I don’t really like to go walking in the morning. I like to wake slowly. Maybe read a bit before I get out of bed. I like to ease into the day. Drink some juice, eat my morning Advil, have a cup of coffee with too much sugar and too much cream. I like my mornings comfortable. I like my mornings unhurried.
So it makes no sense whatsoever for me to rise early, dress hurriedly, skip my juice and coffee (but not my Advil), and head out for a long walk — especially when it’s damp and chilly. Which is what I did yesterday. But you know…fog and mist, dude. Fog and mist.
I don’t like to walk in the morning, but I do like to walk in fog and mist. And since those conditions occur more frequently in the morning — well, there it is.
I like to walk in the fog and mist because they smooth things. They soften the corners of things, they plane off the sharp edges. They make the world soft and a wee bit vague. Fog and mist elevate the ambiguity of the world — everything seems less solid, more forgiving. Less harsh, more indulgent. More romantic, and I mean romantic in the medieval sense of the term. Open to adventure and mystery and imagination.
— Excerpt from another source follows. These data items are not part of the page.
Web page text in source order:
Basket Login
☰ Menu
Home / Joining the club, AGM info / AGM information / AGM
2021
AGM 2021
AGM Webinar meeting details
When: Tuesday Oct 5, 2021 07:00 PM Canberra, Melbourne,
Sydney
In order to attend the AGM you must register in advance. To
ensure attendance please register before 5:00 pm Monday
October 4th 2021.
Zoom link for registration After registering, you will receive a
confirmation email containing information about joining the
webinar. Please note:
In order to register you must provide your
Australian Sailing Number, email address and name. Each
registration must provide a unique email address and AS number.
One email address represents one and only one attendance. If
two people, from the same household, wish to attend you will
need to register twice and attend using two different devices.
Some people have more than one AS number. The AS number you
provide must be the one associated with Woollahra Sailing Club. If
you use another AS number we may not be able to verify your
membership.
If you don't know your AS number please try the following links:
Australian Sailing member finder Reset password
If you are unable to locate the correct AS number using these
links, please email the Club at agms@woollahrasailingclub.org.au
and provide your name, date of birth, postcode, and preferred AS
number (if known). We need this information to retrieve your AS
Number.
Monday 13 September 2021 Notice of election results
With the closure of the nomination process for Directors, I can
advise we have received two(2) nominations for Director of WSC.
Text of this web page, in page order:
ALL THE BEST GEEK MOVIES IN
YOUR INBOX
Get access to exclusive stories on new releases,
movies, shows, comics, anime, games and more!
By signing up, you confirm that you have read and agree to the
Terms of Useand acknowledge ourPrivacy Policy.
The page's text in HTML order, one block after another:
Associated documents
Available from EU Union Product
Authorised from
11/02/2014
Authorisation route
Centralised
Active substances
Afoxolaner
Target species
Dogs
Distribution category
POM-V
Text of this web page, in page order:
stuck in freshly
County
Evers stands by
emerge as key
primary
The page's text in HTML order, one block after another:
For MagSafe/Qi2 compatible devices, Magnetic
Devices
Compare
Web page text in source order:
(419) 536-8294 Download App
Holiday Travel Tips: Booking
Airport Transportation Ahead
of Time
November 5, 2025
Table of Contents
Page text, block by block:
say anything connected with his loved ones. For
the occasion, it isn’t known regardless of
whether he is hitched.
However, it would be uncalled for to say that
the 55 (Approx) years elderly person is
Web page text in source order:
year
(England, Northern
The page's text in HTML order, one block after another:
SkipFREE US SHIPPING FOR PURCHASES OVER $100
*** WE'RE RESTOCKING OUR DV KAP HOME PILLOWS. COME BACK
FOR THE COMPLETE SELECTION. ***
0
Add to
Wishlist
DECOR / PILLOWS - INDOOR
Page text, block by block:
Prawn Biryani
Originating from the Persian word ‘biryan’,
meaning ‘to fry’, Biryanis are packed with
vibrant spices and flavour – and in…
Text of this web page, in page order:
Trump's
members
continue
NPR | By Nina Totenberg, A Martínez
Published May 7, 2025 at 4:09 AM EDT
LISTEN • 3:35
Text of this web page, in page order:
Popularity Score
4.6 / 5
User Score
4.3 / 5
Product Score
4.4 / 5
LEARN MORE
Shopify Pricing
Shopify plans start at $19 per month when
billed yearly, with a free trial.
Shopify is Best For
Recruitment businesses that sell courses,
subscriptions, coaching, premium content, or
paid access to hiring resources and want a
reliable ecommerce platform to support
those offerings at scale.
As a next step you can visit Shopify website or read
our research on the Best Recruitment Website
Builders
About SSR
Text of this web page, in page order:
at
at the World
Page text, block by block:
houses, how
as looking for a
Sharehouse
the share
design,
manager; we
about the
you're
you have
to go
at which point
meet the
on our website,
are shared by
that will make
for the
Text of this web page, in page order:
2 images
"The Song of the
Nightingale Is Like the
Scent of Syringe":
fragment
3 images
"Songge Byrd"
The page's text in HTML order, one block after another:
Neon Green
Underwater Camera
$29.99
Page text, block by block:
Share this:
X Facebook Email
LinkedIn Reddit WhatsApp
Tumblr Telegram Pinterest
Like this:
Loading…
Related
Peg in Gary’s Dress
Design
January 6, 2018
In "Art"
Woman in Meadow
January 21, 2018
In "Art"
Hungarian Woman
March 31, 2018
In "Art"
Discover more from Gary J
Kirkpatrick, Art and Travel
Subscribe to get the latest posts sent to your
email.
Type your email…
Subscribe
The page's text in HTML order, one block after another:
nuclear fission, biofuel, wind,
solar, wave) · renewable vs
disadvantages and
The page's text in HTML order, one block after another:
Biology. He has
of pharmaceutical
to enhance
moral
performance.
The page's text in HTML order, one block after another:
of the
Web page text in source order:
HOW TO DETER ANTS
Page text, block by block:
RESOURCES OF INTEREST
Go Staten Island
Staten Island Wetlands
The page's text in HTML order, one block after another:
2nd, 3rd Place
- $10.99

I enjoy purposeless walking. I don’t walk for exercise, and unless I’m on an errand, I rarely walk with a destination in mind. Well, that’s only half-true. It’s not uncommon for me to walk to or toward a specific location, but that location isn’t really a destination. I’m not going to that spot for any particular reason. In fact, I’m not really going there at all. It’s just a vague geographical marker, a reminder to suggest I should consider turning around and heading homeward.
I rarely have anything that resembles a schedule, but I always have work to do. Taking a walk gives me a pleasant interruption during my day; walking idly toward a specific fixed point provides me with a very flexible timetable. If I want to walk for, say, an hour, I have a general sense how far I’ll walk in thirty minutes. I know, for example, that it will take me about forty minutes to reach the heliport (which, okay, isn’t really a heliport at all — it’s just a concrete slab that was probably the foundation of some sort of shed, but I’ve never felt any overpowering compulsion to adhere strictly to reality). So when I get close to the heliport, I can decide to turn around and begin walking vaguely in the direction of home. Or I can keep walking. It’s a system.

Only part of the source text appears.